FIG. 14 shows a conventional nonvolatile semiconductor memory device (EEPRO);
It is a block diagram showing the whole composition of M).

15 is a sectional structural view showing a memory cell (semiconductor storage element) constituting the memory cell array shown in FIG. 14;

[Explanation of symbols]

 1: P-type silicon semiconductor substrate 2: Field oxide film 3: Oxide film 4: First polycrystalline silicon layer (floating gate) 5: ON film 6: Second polycrystalline silicon layer (control gate) 8: Source region 10: Drain region 18: Titanium 19: Aluminum In each drawing, the same reference numerals indicate the same or corresponding parts.

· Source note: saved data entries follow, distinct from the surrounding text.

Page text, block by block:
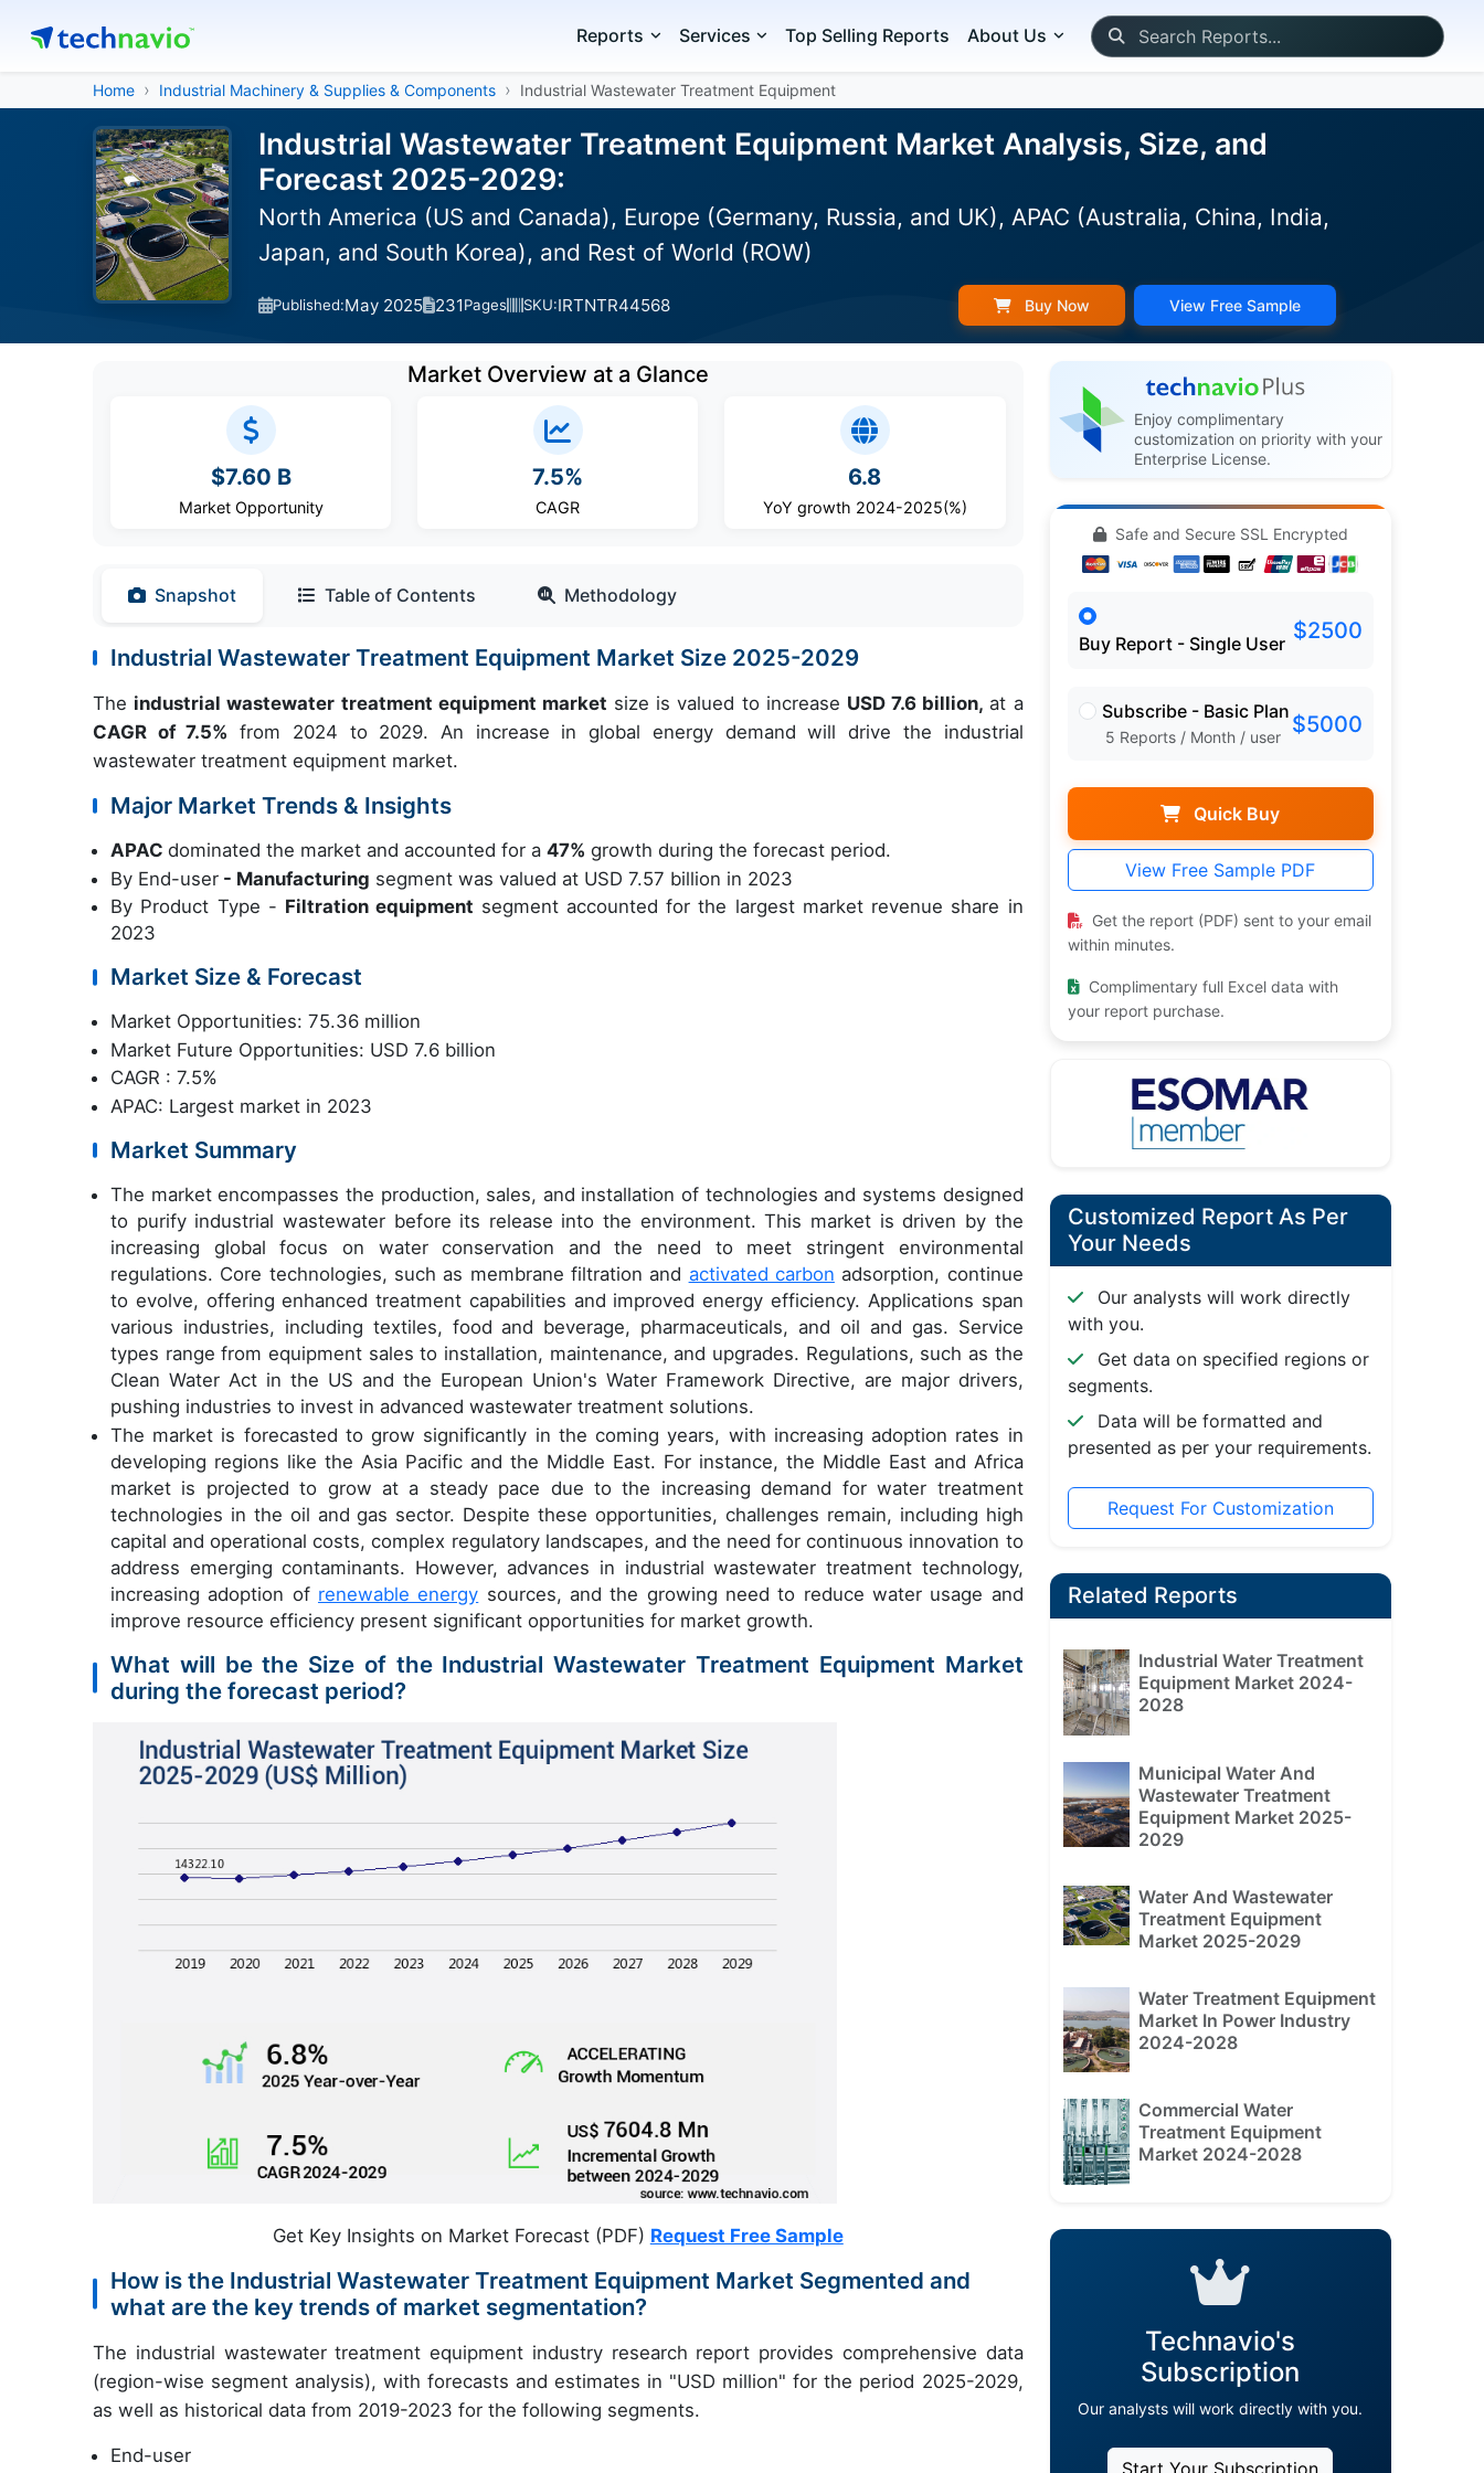
Reports Services Top Selling Reports About Us
Home Industrial Machinery & Supplies & Components Industrial Wastewater Treatment Equipment
Industrial Wastewater Treatment Equipment Market Analysis, Size, and
Forecast 2025-2029:
North America (US and Canada), Europe (Germany, Russia, and UK), APAC (Australia, China, India,
Japan, and South Korea), and Rest of World (ROW)
Published:May 2025 231Pages SKU:IRTNTR44568 Buy Now View Free Sample
Market Overview at a Glance
$7.60 B
Market Opportunity
7.5%
CAGR
6.8
YoY growth 2024-2025(%)
Snapshot Table of Contents Methodology
Industrial Wastewater Treatment Equipment Market Size 2025-2029
The industrial wastewater treatment equipment market size is valued to increase USD 7.6 billion, at a
CAGR of 7.5% from 2024 to 2029. An increase in global energy demand will drive the industrial
wastewater treatment equipment market.
Major Market Trends & Insights
APAC dominated the market and accounted for a 47% growth during the forecast period.
By End-user - Manufacturing segment was valued at USD 7.57 billion in 2023
By Product Type - Filtration equipment segment accounted for the largest market revenue share in
2023
Market Size & Forecast
Market Opportunities: 75.36 million
Market Future Opportunities: USD 7.6 billion
CAGR : 7.5%
APAC: Largest market in 2023
Market Summary
The market encompasses the production, sales, and installation of technologies and systems designed
to purify industrial wastewater before its release into the environment. This market is driven by the
increasing global focus on water conservation and the need to meet stringent environmental
regulations. Core technologies, such as membrane filtration and activated carbon adsorption, continue
to evolve, offering enhanced treatment capabilities and improved energy efficiency. Applications span
various industries, including textiles, food and beverage, pharmaceuticals, and oil and gas. Service
types range from equipment sales to installation, maintenance, and upgrades. Regulations, such as the
Clean Water Act in the US and the European Union's Water Framework Directive, are major drivers,
pushing industries to invest in advanced wastewater treatment solutions.
The market is forecasted to grow significantly in the coming years, with increasing adoption rates in
developing regions like the Asia Pacific and the Middle East. For instance, the Middle East and Africa
market is projected to grow at a steady pace due to the increasing demand for water treatment
technologies in the oil and gas sector. Despite these opportunities, challenges remain, including high
capital and operational costs, complex regulatory landscapes, and the need for continuous innovation to
address emerging contaminants. However, advances in industrial wastewater treatment technology,
increasing adoption of renewable energy sources, and the growing need to reduce water usage and
improve resource efficiency present significant opportunities for market growth.
What will be the Size of the Industrial Wastewater Treatment Equipment Market
during the forecast period?
Get Key Insights on Market Forecast (PDF) Request Free Sample
How is the Industrial Wastewater Treatment Equipment Market Segmented and
what are the key trends of market segmentation?
The industrial wastewater treatment equipment industry research report provides comprehensive data
(region-wise segment analysis), with forecasts and estimates in "USD million" for the period 2025-2029,
as well as historical data from 2019-2023 for the following segments.
End-user
Enjoy complimentary
customization on priority with your
Enterprise License.
Safe and Secure SSL Encrypted
Buy Report - Single User $2500
Subscribe - Basic Plan
5 Reports / Month / user $5000
Quick Buy
View Free Sample PDF
Get the report (PDF) sent to your email
within minutes.
Complimentary full Excel data with
your report purchase.
Customized Report As Per
Your Needs
Our analysts will work directly
with you.
Get data on specified regions or
segments.
Data will be formatted and
presented as per your requirements.
Request For Customization
Related Reports
Industrial Water Treatment
Equipment Market 2024-
2028
Municipal Water And
Wastewater Treatment
Equipment Market 2025-
2029
Water And Wastewater
Treatment Equipment
Market 2025-2029
Water Treatment Equipment
Market In Power Industry
2024-2028
Commercial Water
Treatment Equipment
Market 2024-2028
Technavio's
Subscription
Our analysts will work directly with you.

──────────────────────────────────────────────────続 き Continued on the front page (58) Field surveyed (Int.Cl. ⁶ , DB name) H01L 21/8247 H01L 27/115 H01L 29/788 H01L 29/792

Claims (1)

(57) [Claims] A first conductivity type semiconductor substrate; a pair of second conductivity type impurity regions formed at a predetermined interval on a main surface of the first conductivity type semiconductor substrate; A semiconductor memory including a flash EEPROM having a charge storage electrode formed between a pair of impurity regions via a first insulating film, and a control electrode formed on the charge storage electrode via a second insulating film. In the apparatus, a threshold voltage when a voltage is applied to the control electrode in a state where the charge storage electrode is electrically neutral is 0 volt or more, and a threshold after the charge is stored in the charge storage electrode. A semiconductor memory device characterized in that the voltage is set within a range of 1/2 or less of a value voltage.